Horizontale transfer
Het scenario waarin de ene plant het gen van de andere plant stal, lijkt een stuk aannemelijker. De onderzoekers vonden sterk bewijs dat de varen het gen 179 miljoen jaar geleden verkreeg en dat het afkomstig was van de hauwmossen. Aangezien de hauwmossen het gen zo lang nadat de twee soorten zich van elkaar afscheidden (dat gebeurde 400 miljoen jaar geleden) aan de varens afstonden, moet er wel sprake zijn van een horizontale transfer. Hoe zag die transfer er dan uit? “Er moet contact tussen cellen zijn geweest,” stelt Li. Hij wijst erop dat de geslachtsorganen van varens niet met een beschermend laagje zijn bedekt en gemakkelijk in contact kunnen zijn geweest met hauwmossen.

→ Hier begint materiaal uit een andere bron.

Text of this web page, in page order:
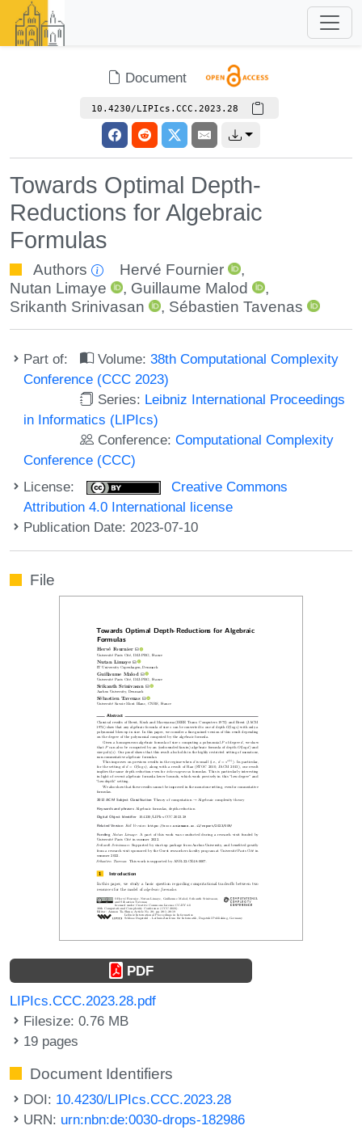
Document
10.4230/LIPIcs.CCC.2023.28
Towards Optimal Depth-
Reductions for Algebraic
Formulas
Authors Hervé Fournier
,
Nutan Limaye
, Guillaume Malod
,
Srikanth Srinivasan
, Sébastien Tavenas
Part of: Volume:38th Computational Complexity
Conference (CCC 2023)
Series: Leibniz International Proceedings
in Informatics (LIPIcs)
Conference:Computational Complexity
Conference (CCC)
License:
Creative Commons
Attribution 4.0 International license
Publication Date: 2023-07-10
File
PDF
LIPIcs.CCC.2023.28.pdf
Filesize: 0.76 MB
19 pages
Document Identifiers
DOI: 10.4230/LIPIcs.CCC.2023.28
URN: urn:nbn:de:0030-drops-182986
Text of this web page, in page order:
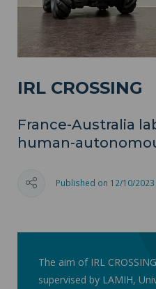
IRL CROSSING
France-Australia
human-
Published on 12/10/2023
The aim of IRL
supervised by LAMIH,
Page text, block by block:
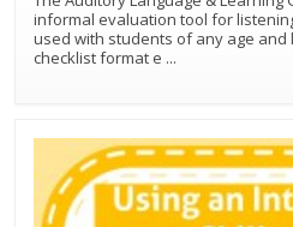
informal evaluation tool for
used with students of any age and
checklist format e ...
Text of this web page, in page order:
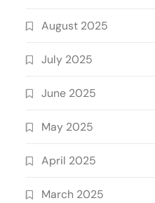
August 2025
July 2025
June 2025
May 2025
April 2025
March 2025
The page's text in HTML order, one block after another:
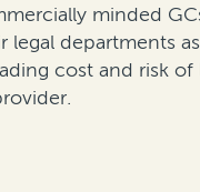
minded
legal departments
cost and risk
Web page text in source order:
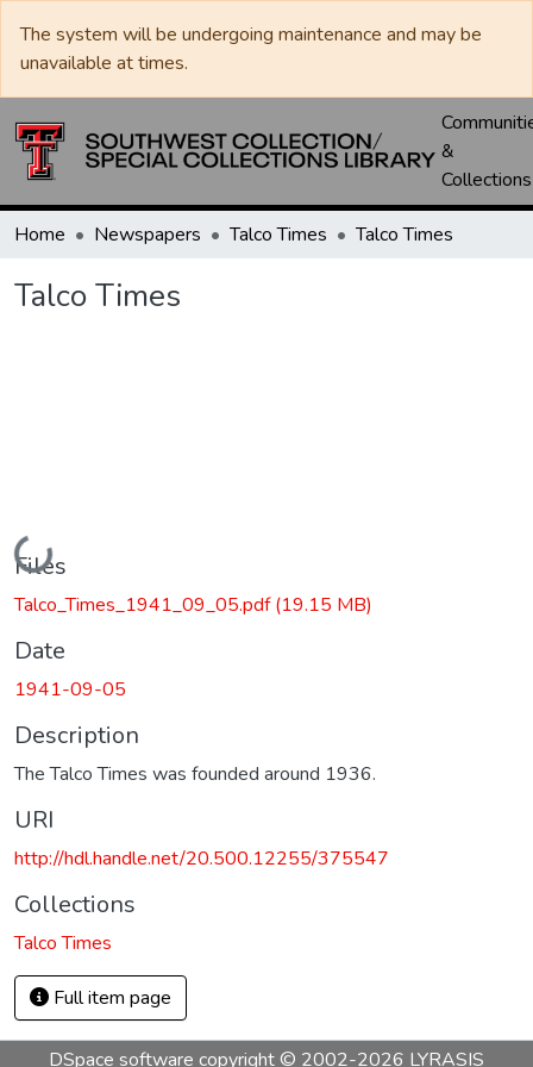
The system will be undergoing maintenance and may be
unavailable at times.
&
Collections
Home Newspapers Talco Times Talco Times
Talco Times
Loading...
Files
Talco_Times_1941_09_05.pdf(19.15 MB)
Date
1941-09-05
Description
The Talco Times was founded around 1936.
URI
http://hdl.handle.net/20.500.12255/375547
Collections
Talco Times
Full item page
DSpace software copyright © 2002-2026 LYRASIS
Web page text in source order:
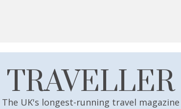
TRAVELLER
The UK's longest-running travel magazine
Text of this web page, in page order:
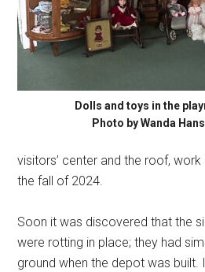
Dolls and toys in the
Photo by Wanda
visitors’ center and the roof,
the fall of 2024.
Soon it was discovered that the
were rotting in place; they had
ground when the depot was built.
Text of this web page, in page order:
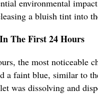
environmental
a bluish tint into
The First 24 Hours
the most noticeable
a faint blue, similar to
was dissolving and
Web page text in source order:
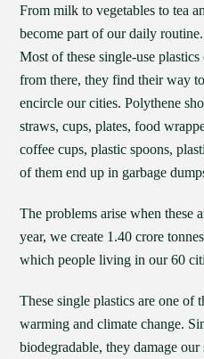
From milk to vegetables to tea
become part of our daily
Most of these single-use
from there, they find their way
encircle our cities. Polythene
straws, cups, plates, food
coffee cups, plastic spoons,
of them end up in garbage
The problems arise when these
year, we create 1.40 crore
which people living in our 60
These single plastics are one of
warming and climate change.
biodegradable, they damage
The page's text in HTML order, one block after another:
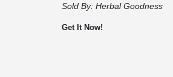
Sold By:Herbal Goodness
Get It Now!
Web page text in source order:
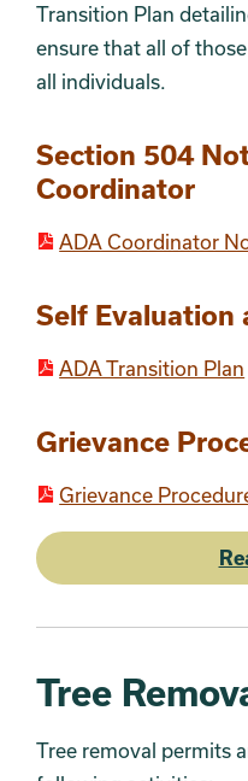
Transition Plan
ensure that all of
all individuals.
Section 504
Coordinator
ADA Coordinator
Self Evaluation
ADA Transition Plan
Grievance
Grievance
Tree
Tree removal permits
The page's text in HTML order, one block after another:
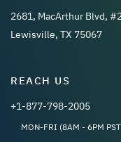
2681, MacArthur Blvd,
Lewisville, TX 75067
REACH US
+1-877-798-2005
MON-FRI (8AM - 6PM
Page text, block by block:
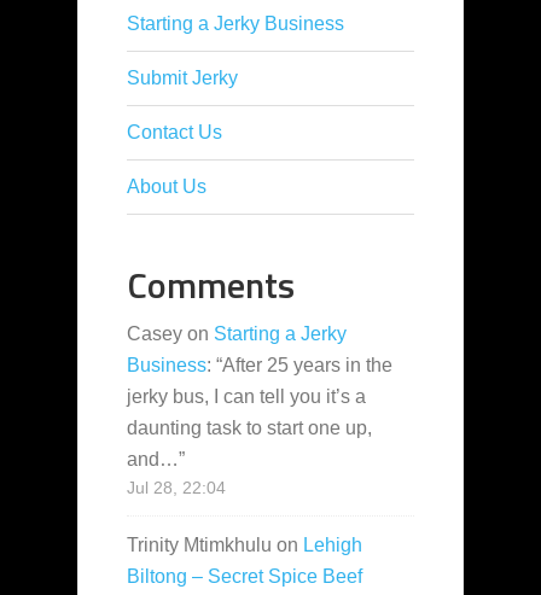
Starting a Jerky Business
Submit Jerky
Contact Us
About Us
Comments
Casey on Starting a Jerky
Business: “After 25 years in the
jerky bus, I can tell you it’s a
daunting task to start one up,
and…”
Jul 28, 22:04
Trinity Mtimkhulu on Lehigh
Biltong – Secret Spice Beef
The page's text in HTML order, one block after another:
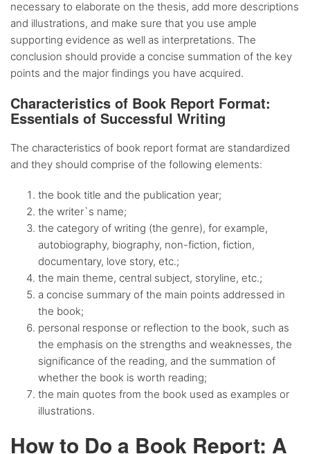
necessary to elaborate on the thesis, add more descriptions
and illustrations, and make sure that you use ample
supporting evidence as well as interpretations. The
conclusion should provide a concise summation of the key
points and the major findings you have acquired.
Characteristics of Book Report Format:
Essentials of Successful Writing
The characteristics of book report format are standardized
and they should comprise of the following elements:
the book title and the publication year;
the writer`s name;
the category of writing (the genre), for example,
autobiography, biography, non-fiction, fiction,
documentary, love story, etc.;
the main theme, central subject, storyline, etc.;
a concise summary of the main points addressed in
the book;
personal response or reflection to the book, such as
the emphasis on the strengths and weaknesses, the
significance of the reading, and the summation of
whether the book is worth reading;
the main quotes from the book used as examples or
illustrations.
How to Do a Book Report: A
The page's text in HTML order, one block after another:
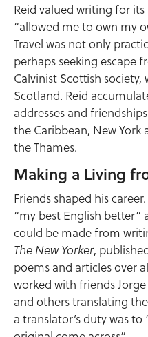
Reid valued writing for
“allowed me to own my
Travel was not only
perhaps seeking escape
Calvinist Scottish
Scotland. Reid
addresses and
the Caribbean, New York
the Thames.
Making a Living
Friends shaped his
“my best English better”
could be made from
The New Yorker,
poems and articles over
worked with friends
and others translating
a translator’s duty was
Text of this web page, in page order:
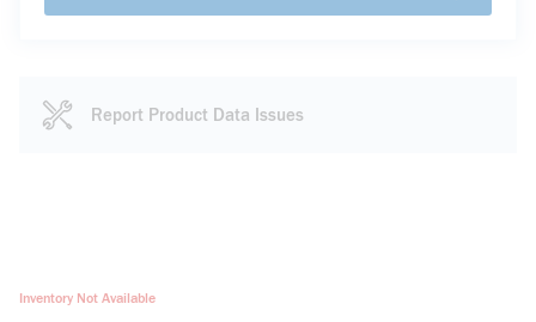
Report Product Data Issues
Inventory Not Available
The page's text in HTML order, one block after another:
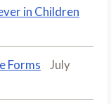
in Children
Forms
July
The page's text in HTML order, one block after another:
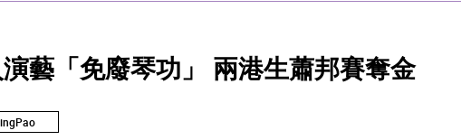
演藝「免廢琴功」 兩港生蕭邦賽奪金
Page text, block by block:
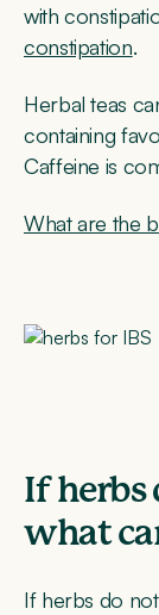
with
constipation.
Herbal teas
containing
Caffeine is
What are the
If herbs
what
If herbs do
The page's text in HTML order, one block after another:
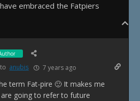
embraced the Fatpiers
anubis 7 years ago
term Fat-pire 🙂 It makes me
going to refer to future
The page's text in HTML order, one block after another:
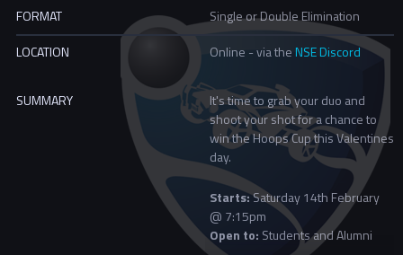
FORMAT
Single or Double Elimination
LOCATION
Online - via theNSE Discord
SUMMARY
It's time to grab your duo and
shoot your shot for a chance to
win the Hoops Cup this Valentines
day.
Starts:Saturday 14th February
@ 7:15pm
Open to: Students and Alumni
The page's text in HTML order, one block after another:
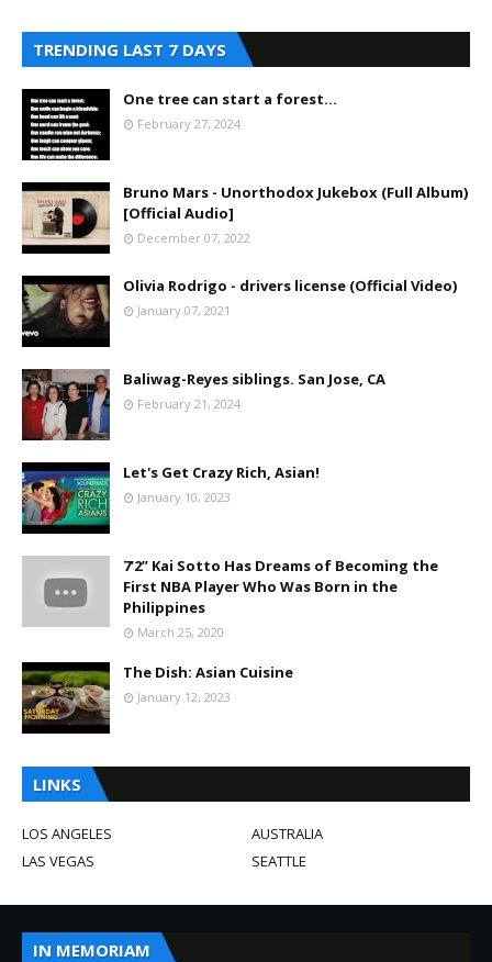
TRENDING LAST 7 DAYS
One tree can start a forest...
February 27, 2024
Bruno Mars - Unorthodox Jukebox (Full Album)
[Official Audio]
December 07, 2022
Olivia Rodrigo - drivers license (Official Video)
January 07, 2021
Baliwag-Reyes siblings. San Jose, CA
February 21, 2024
Let's Get Crazy Rich, Asian!
January 10, 2023
7’2” Kai Sotto Has Dreams of Becoming the
First NBA Player Who Was Born in the
Philippines
March 25, 2020
The Dish: Asian Cuisine
January 12, 2023
LINKS
LOS ANGELES
AUSTRALIA
LAS VEGAS
SEATTLE
IN MEMORIAM
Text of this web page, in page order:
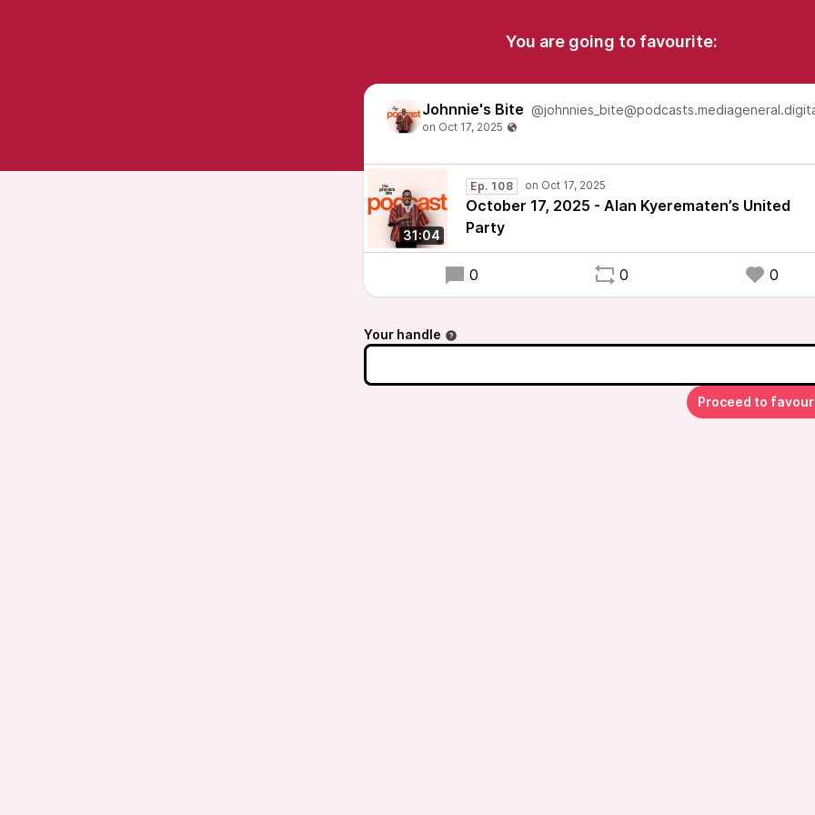
You are going to favourite:
Johnnie's Bite
31:04
Ep. 108
October 17, 2025 - Alan Kyerematen’s United
Party
0 0 0
Your handle
Proceed to
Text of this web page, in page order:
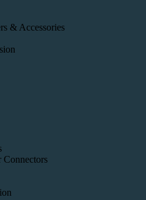
& Accessories
Connectors
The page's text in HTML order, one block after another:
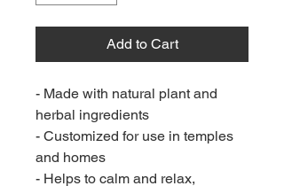
Add to Cart
- Made with natural plant and
herbal ingredients
- Customized for use in temples
and homes
- Helps to calm and relax,
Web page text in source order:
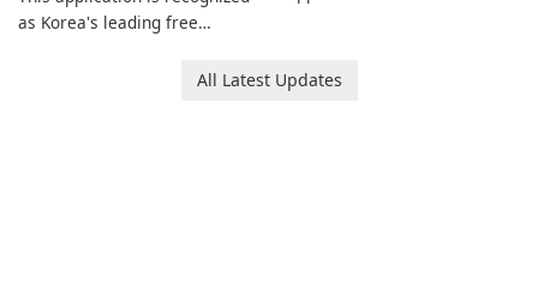
as Korea's leading free
users with robust
customization options for
All Latest Updates
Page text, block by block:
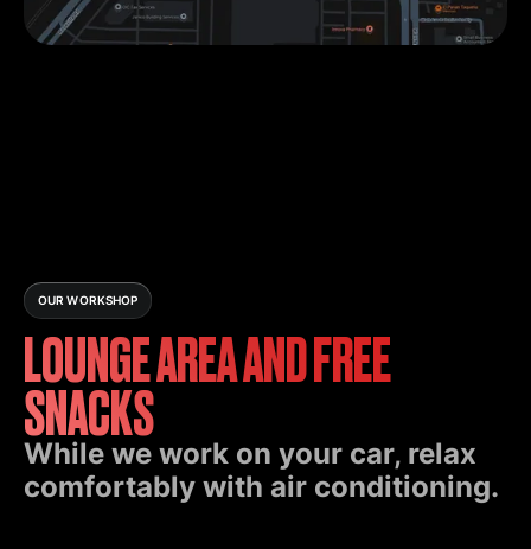
OUR WORKSHOP
LOUNGE AREA AND FREE
SNACKS
While we work on your car, relax
comfortably with air conditioning.
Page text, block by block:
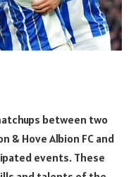
between two
& Hove Albion FC and
events. These
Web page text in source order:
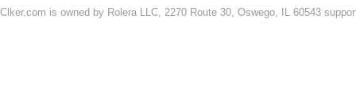
Clker.com is owned by Rolera LLC, 2270 Route 30, Oswego, IL 60543
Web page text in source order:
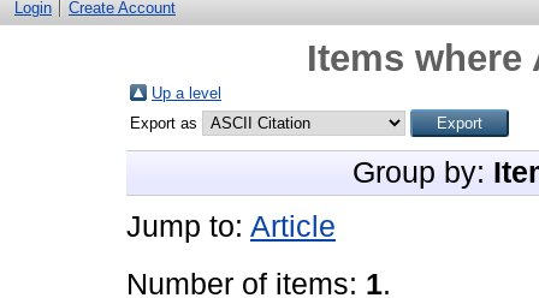
Login Create Account
Items
Up a level
Export as
Group by:
Jump to: Article
Number of items: 1.
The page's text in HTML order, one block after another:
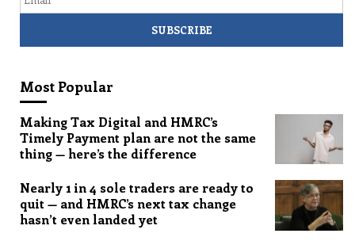
Most Popular
Making Tax Digital and HMRC’s
Timely Payment plan are not the same
thing — here’s the difference
Nearly 1 in 4 sole traders are ready to
quit — and HMRC’s next tax change
hasn’t even landed yet
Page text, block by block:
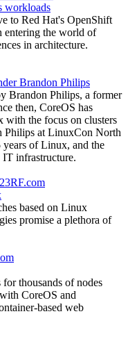
workloads
to Red Hat's OpenShift
entering the world of
in architecture.
Brandon Philips
Brandon Philips, a former
then, CoreOS has
with the focus on clusters
Philips at LinuxCon North
of Linux, and the
IT infrastructure.
based on Linux
promise a plethora of
thousands of nodes
CoreOS and
based web
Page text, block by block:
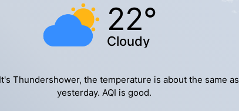
22°
Cloudy
Thundershower, the temperature is about the same as
yesterday. AQI is good.
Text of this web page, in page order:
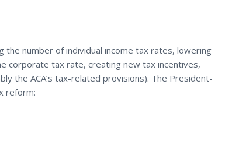
the number of individual income tax rates, lowering
corporate tax rate, creating new tax incentives,
the ACA’s tax-related provisions). The President-
reform:
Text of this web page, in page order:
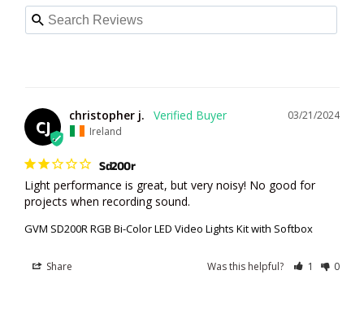
CJ
03/21/2024
christopher j.
Ireland
Sd200r
Light performance is great, but very noisy! No good for
projects when recording sound.
GVM SD200R RGB Bi-Color LED Video Lights Kit with Softbox
Share Was this helpful? 1 0
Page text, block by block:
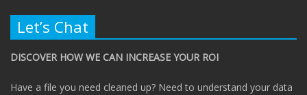
Let’s Chat
DISCOVER HOW WE CAN INCREASE YOUR ROI
Have a file you need cleaned up? Need to understand your data
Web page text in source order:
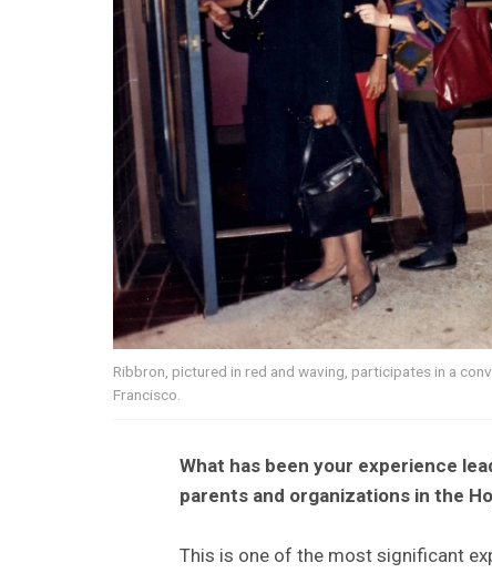
Ribbron, pictured in red and waving, participates in a
Francisco.
What has been your experience
parents and organizations in the
This is one of the most significant
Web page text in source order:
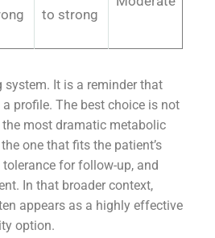
to strong
It is a reminder that
profile. The best choice is not
most dramatic metabolic
one that fits the patient’s
for follow-up, and
In that broader context,
appears as a highly effective
option.
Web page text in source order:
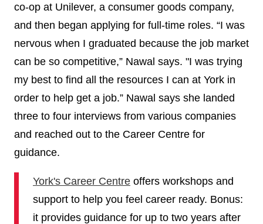
co-op at Unilever, a consumer goods company,
and then began applying for full-time roles. “I was
nervous when I graduated because the job market
can be so competitive,” Nawal says. "I was trying
my best to find all the resources I can at York in
order to help get a job.” Nawal says she landed
three to four interviews from various companies
and reached out to the Career Centre for
guidance.
York's Career Centre offers workshops and
support to help you feel career ready. Bonus:
it provides guidance for up to two years after
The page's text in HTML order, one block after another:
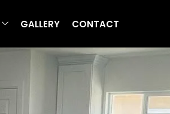
GALLERY CONTACT
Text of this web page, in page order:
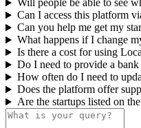
Will people be able to see
Can I access this platform
Can you help me get my
What happens if I change
Is there a cost for using
Do I need to provide a
How often do I need to
Does the platform offer
Are the startups listed on
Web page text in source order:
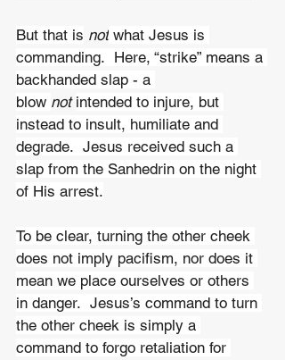
But that is not what Jesus is
commanding.  Here, “strike” means a
backhanded slap - a
blow not intended to injure, but
instead to insult, humiliate and
degrade.  Jesus received such a
slap from the Sanhedrin on the night
of His arrest.
To be clear, turning the other cheek
does not imply pacifism, nor does it
mean we place ourselves or others
in danger.  Jesus’s command to turn
the other cheek is simply a
command to forgo retaliation for
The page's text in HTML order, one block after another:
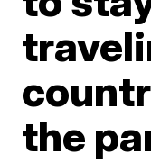
the
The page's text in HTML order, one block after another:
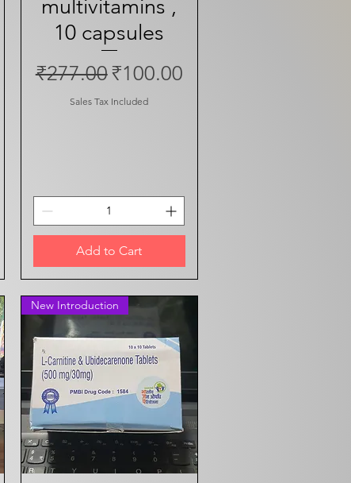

Het feit dat het gemakkelijk is om bij sperma en eicellen van varens te komen, betekent dat vreemd genetisch materiaal – zoals neochrome – waarschijnlijk ook heel gemakkelijk in een volgende generatie varens te introduceren is.
Hoe de varen zich het gen precies eigen maakte, mag dan een raadsel zijn. De varen pikte het gen wel exact op het juiste moment in. Zonder het gen had de varen het later in aanwezigheid van bloeiende planten wellicht niet gered.

Bronmateriaal:
"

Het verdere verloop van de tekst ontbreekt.